The Closed Circle
- First edition
- Author: Jonathan Coe
- Language: English
- Publisher: Viking Press
- Publication date: 2 September 2004
- Publication place: United Kingdom
- Media type: Print (hardcover, paperback)
- Pages: 432
- ISBN: 0-670-89254-8
- Preceded by: The Rotters' Club
- Followed by: The Rain Before It Falls

= The Closed Circle (novel) =

2004 novel by Jonathan Coe

The Closed Circle is a 2004 novel by British author Jonathan Coe, and is the sequel to his 2001 novel The Rotters' Club. We re-encounter the main characters from The Rotters' Club - Benjamin Trotter, Doug Anderton and Philip Chase, and also become better-acquainted with some of the more minor characters, most notably Paul Trotter, Benjamin's younger brother, and Claire Newman, an old school friend of the boys.

== Characters ==

- Paul Trotter: Paul is a Labour MP, so keen to ingratiate himself with Prime Minister Tony Blair that he named his first child Antonia. However, he battles with his politics internally, and is unsure whether to vote for or against the Iraq War. Although keen to climb the political ladder, he is a deeply flawed, weak man, and attempts to seduce Malvina, his 'media advisor'.
- Benjamin Trotter: Benjamin has not come a long way from the introverted boy we met in The Rotters' Club. He and his wife Emily are unhappily unable to conceive and as their marriage deteriorates, the only thing they have in common is their Christian faith, although during the course of the novel his faith is shaken.
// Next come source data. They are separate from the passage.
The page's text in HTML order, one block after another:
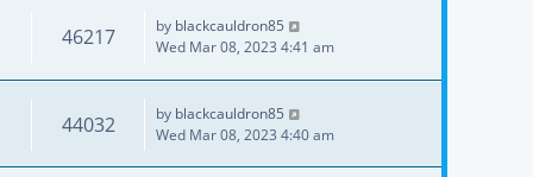
46217 by blackcauldron85
Wed Mar 08, 2023 4:41 am
44032 by blackcauldron85
Wed Mar 08, 2023 4:40 am
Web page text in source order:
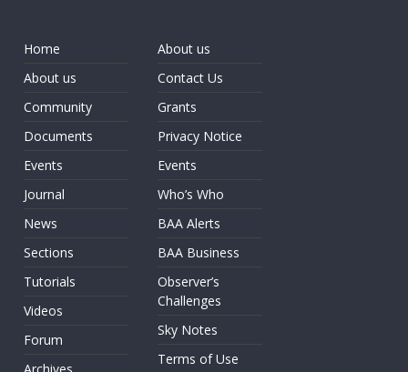
Home
About us
Community
Documents
Events
Journal
News
Sections
Tutorials
Videos
Forum
About us
Contact Us
Grants
Privacy Notice
Events
Who’s Who
BAA Alerts
BAA Business
Observer’s
Challenges
Sky Notes
Terms of Use
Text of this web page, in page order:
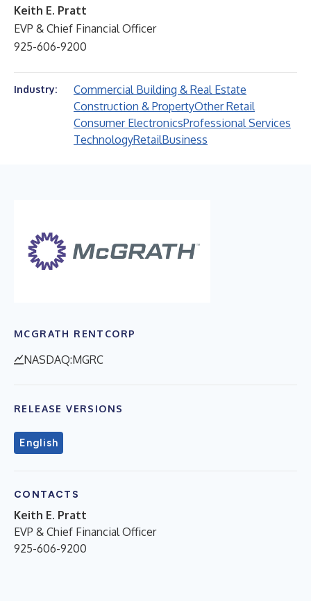
Keith E. Pratt
EVP & Chief Financial Officer
925-606-9200
Industry:
Commercial Building & Real Estate
Construction & PropertyOther Retail
Consumer ElectronicsProfessional Services
TechnologyRetailBusiness
MCGRATH RENTCORP
NASDAQ:MGRC
RELEASE VERSIONS
English
CONTACTS
Keith E. Pratt
EVP & Chief Financial Officer
925-606-9200
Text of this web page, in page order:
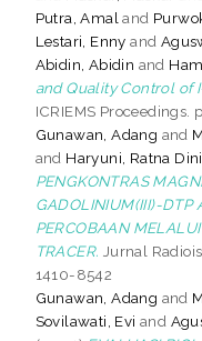
Putra, Amal and
Lestari, Enny and
Abidin, Abidin and
and Quality Control of
ICRIEMS
Gunawan, Adang and
and Haryuni, Ratna Dini
PENGKONTRAS
GADOLINIUM(III)-DTP
PERCOBAAN
TRACER. Jurnal
1410-8542
Gunawan, Adang and
Sovilawati, Evi and
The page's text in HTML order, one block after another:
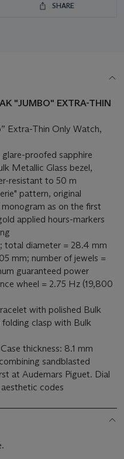
SHARE
"JUMBO" EXTRA-THIN
Extra-Thin Only Watch,
proofed sapphire
Metallic Glass bezel,
resistant to 50 m
pattern, original
as on the first
applied hours-markers
total diameter = 28.4 mm
mm; number of jewels =
guaranteed power
wheel = 2.75 Hz (19,800
with polished Bulk
clasp with Bulk
thickness: 8.1 mm
sandblasted
at Audemars Piguet. Dial
codes
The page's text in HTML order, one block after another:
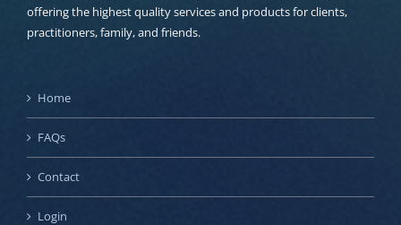
offering the highest quality services and products for clients,
practitioners, family, and friends.
Home
FAQs
Contact
Login
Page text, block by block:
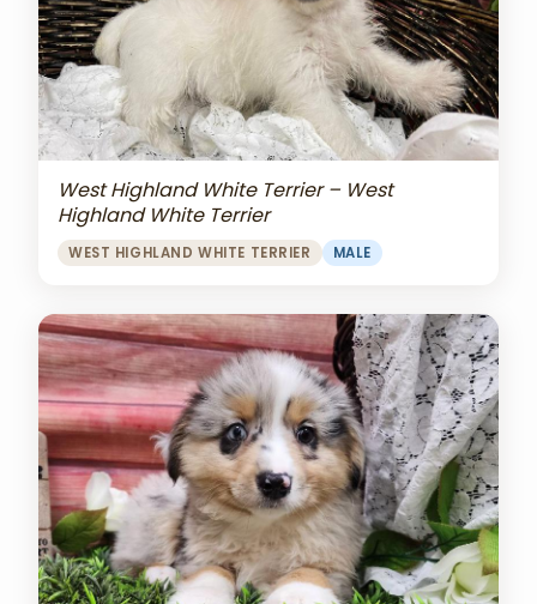
West Highland White Terrier – West
Highland White Terrier
WEST HIGHLAND WHITE TERRIER MALE

Not only is Benjamin still working on his great book, a fusion of music and the written word, he is also yet to forget about Cicely Boyd, his first love.
- Doug Anderton: Now living in Chelsea, London, Doug writes for a broadsheet newspaper and lives with his wife and young children. He is passionate about politics, persuading his editor to allow him to write a piece about the Longbridge plant in the midst of the factory's closure. Doug involves himself in the developing relationship between Paul and Malvina, but is powerless to stop the events that take place.
- Philip Chase: Like Doug, Philip is now a journalist, although not for a national newspaper, but the Birmingham Post. Although he eventually married Claire Newman, they later divorced, and he is now remarried to a woman named Carol. He and Claire had one son together, Patrick, who has lived with Philip since Claire went to live in Italy. Philip is compelled to investigate racism in Britain after an old school friend, Steve Richards, contacts him to say he is being sent abuse through the post.
- Claire Newman: Claire returns from Italy at the beginning of the novel following a failed love affair, and tries to re-establish a relationship with her son, Patrick. Despite initial resistance, Claire agrees to reawaken the past and try to solve the mystery of her sister Miriam's disappearance after some persuasion by Patrick.